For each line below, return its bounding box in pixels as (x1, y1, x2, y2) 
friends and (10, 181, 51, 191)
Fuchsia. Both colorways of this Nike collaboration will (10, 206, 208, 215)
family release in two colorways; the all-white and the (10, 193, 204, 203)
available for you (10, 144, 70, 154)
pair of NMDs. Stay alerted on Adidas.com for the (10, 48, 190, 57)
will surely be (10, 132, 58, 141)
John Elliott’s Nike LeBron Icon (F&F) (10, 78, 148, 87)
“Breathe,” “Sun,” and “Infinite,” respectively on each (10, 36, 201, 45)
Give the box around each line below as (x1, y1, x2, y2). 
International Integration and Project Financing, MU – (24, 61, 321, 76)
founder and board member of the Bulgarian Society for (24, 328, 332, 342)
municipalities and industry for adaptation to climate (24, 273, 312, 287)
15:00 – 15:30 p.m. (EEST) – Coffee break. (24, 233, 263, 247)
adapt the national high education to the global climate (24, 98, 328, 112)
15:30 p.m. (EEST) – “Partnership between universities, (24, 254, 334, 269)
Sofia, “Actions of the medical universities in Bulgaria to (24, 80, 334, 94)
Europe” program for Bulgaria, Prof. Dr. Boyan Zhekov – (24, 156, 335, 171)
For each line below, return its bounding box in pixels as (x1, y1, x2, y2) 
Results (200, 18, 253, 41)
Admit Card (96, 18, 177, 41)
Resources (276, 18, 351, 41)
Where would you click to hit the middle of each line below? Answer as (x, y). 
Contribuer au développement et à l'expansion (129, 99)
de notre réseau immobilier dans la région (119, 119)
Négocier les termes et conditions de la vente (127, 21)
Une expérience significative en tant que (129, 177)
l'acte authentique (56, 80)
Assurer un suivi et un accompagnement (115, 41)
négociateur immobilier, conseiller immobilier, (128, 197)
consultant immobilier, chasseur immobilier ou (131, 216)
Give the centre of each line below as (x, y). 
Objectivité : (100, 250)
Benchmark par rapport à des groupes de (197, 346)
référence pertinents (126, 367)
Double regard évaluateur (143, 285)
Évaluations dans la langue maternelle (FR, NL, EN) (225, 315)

_ _ _ _ _

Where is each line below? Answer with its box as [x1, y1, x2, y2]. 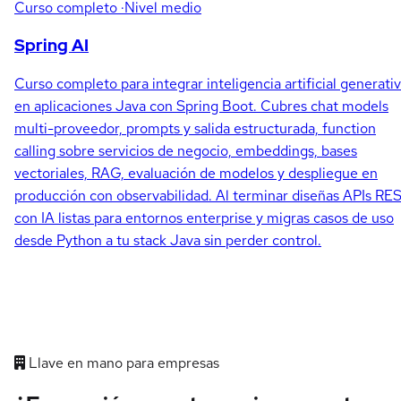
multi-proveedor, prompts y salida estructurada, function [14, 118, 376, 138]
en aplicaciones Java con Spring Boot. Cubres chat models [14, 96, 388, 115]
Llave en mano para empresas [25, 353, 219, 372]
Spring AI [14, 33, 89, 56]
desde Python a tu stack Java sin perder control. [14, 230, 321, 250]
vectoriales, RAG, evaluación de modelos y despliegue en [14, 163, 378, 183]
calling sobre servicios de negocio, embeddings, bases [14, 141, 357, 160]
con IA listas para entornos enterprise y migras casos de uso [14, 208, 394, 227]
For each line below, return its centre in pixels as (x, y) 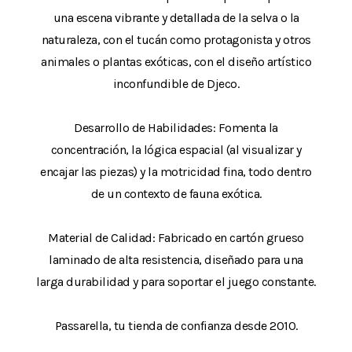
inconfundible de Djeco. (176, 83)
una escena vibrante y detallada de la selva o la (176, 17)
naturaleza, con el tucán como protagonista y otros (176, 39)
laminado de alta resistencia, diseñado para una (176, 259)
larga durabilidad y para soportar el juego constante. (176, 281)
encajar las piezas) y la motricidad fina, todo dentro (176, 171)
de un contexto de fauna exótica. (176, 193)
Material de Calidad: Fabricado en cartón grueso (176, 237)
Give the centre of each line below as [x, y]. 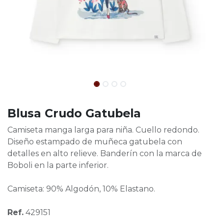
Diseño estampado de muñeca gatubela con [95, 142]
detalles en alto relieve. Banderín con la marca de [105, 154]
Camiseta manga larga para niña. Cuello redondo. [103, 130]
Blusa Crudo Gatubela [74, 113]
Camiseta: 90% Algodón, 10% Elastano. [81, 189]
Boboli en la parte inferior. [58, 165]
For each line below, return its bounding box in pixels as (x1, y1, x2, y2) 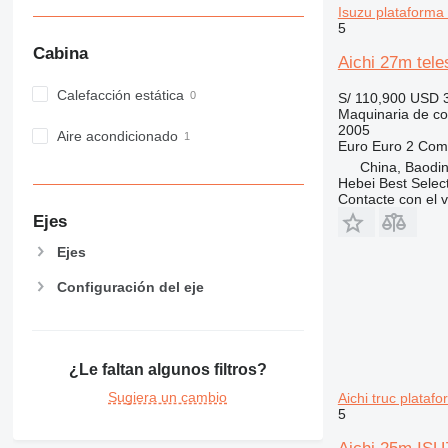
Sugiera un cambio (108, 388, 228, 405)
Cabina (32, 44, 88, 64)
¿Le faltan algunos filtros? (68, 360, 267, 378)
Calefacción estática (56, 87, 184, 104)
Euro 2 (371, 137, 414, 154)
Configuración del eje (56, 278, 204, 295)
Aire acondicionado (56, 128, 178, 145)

_ _ _ _ _

A verbatim transcription is needed of the lines above, starting at the line with "Admit Card (96, 18, 177, 41)" and ending at the line with "de notre réseau", both included, and of nothing else.

Admit Card (96, 18, 177, 41)
Resources (276, 18, 351, 41)
Where would you click to hit the middle of each line below? Answer as (x, y). 
Contribuer au développement et à l'expansion (129, 99)
de notre réseau immobilier dans la région (119, 119)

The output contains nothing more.